*Records shown*
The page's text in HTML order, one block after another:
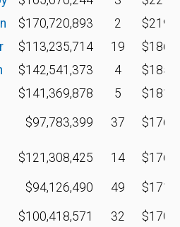
$170,720,893 2
$113,235,714 19
$142,541,373 4
$141,369,878 5
$97,783,399 37
$121,308,425 14
$94,126,490 49
$100,418,571 32
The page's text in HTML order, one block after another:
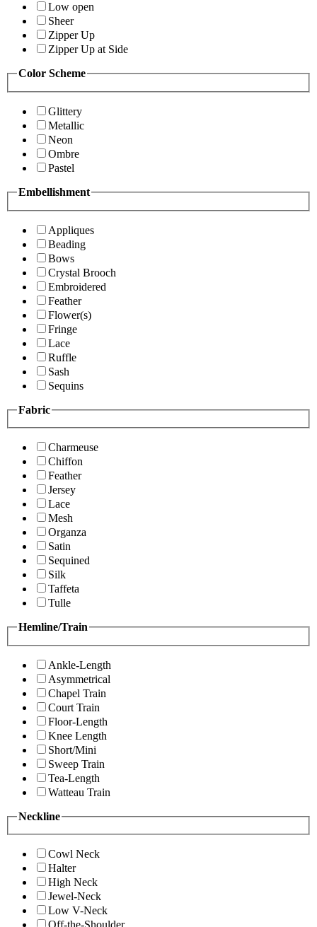
Low open
Sheer
Zipper Up
Zipper Up at Side
Color Scheme
Glittery
Metallic
Neon
Ombre
Pastel
Embellishment
Appliques
Beading
Bows
Crystal Brooch
Embroidered
Feather
Flower(s)
Fringe
Lace
Ruffle
Sash
Sequins
Fabric
Charmeuse
Chiffon
Feather
Jersey
Lace
Mesh
Organza
Satin
Sequined
Silk
Taffeta
Tulle
Hemline/Train
Ankle-Length
Asymmetrical
Chapel Train
Court Train
Floor-Length
Knee Length
Short/Mini
Sweep Train
Tea-Length
Watteau Train
Neckline
Cowl Neck
Halter
High Neck
Jewel-Neck
Low V-Neck
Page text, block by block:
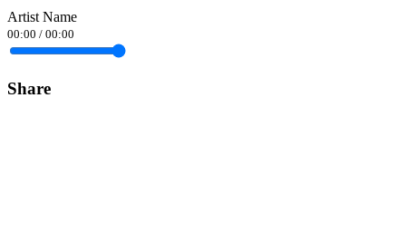
Artist Name
00:00 / 00:00
Share
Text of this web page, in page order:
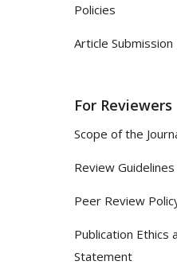
Policies
Article Submission
For Reviewers
Scope of the
Review Guidelines
Peer Review
Publication Ethics
Statement
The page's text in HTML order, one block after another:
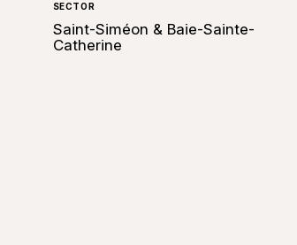
SECTOR
Saint-Siméon & Baie-Sainte-
Catherine
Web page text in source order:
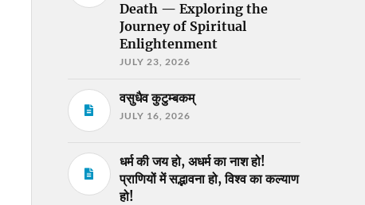
Death — Exploring the
Journey of Spiritual
Enlightenment
JULY 23, 2026
वसुधैव कुटुम्बकम्
JULY 16, 2026
धर्म की जय हो, अधर्म का नाश हो!
प्राणियों में सद्भावना हो, विश्व का कल्याण
हो!
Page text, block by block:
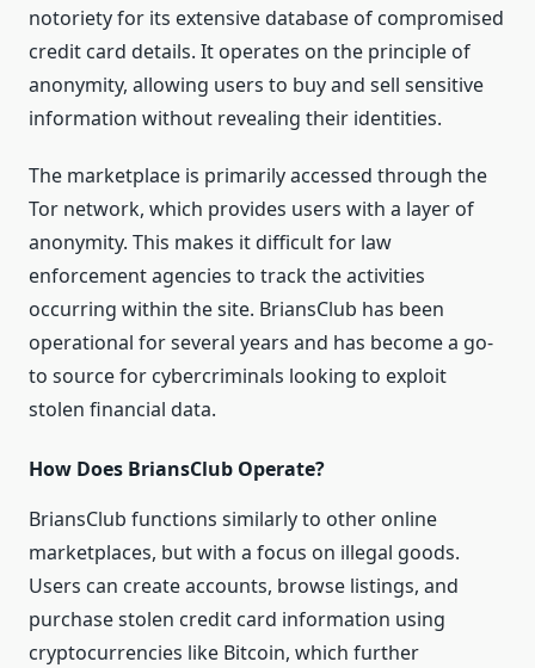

*Work to complete*
A word-for-word transcript of the entries above is needed, with pictures removed.

*Exercise answer*
The page's text in HTML order, one block after another:
$170,720,893 2
$113,235,714 19
$142,541,373 4
$141,369,878 5
$97,783,399 37
$121,308,425 14
$94,126,490 49
$100,418,571 32
The page's text in HTML order, one block after another:
Low open
Sheer
Zipper Up
Zipper Up at Side
Color Scheme
Glittery
Metallic
Neon
Ombre
Pastel
Embellishment
Appliques
Beading
Bows
Crystal Brooch
Embroidered
Feather
Flower(s)
Fringe
Lace
Ruffle
Sash
Sequins
Fabric
Charmeuse
Chiffon
Feather
Jersey
Lace
Mesh
Organza
Satin
Sequined
Silk
Taffeta
Tulle
Hemline/Train
Ankle-Length
Asymmetrical
Chapel Train
Court Train
Floor-Length
Knee Length
Short/Mini
Sweep Train
Tea-Length
Watteau Train
Neckline
Cowl Neck
Halter
High Neck
Jewel-Neck
Low V-Neck
Page text, block by block:
Artist Name
00:00 / 00:00
Share
Text of this web page, in page order:
Policies
Article Submission
For Reviewers
Scope of the
Review Guidelines
Peer Review
Publication Ethics
Statement
The page's text in HTML order, one block after another:
SECTOR
Saint-Siméon & Baie-Sainte-
Catherine
Web page text in source order:
Death — Exploring the
Journey of Spiritual
Enlightenment
JULY 23, 2026
वसुधैव कुटुम्बकम्
JULY 16, 2026
धर्म की जय हो, अधर्म का नाश हो!
प्राणियों में सद्भावना हो, विश्व का कल्याण
हो!
Page text, block by block:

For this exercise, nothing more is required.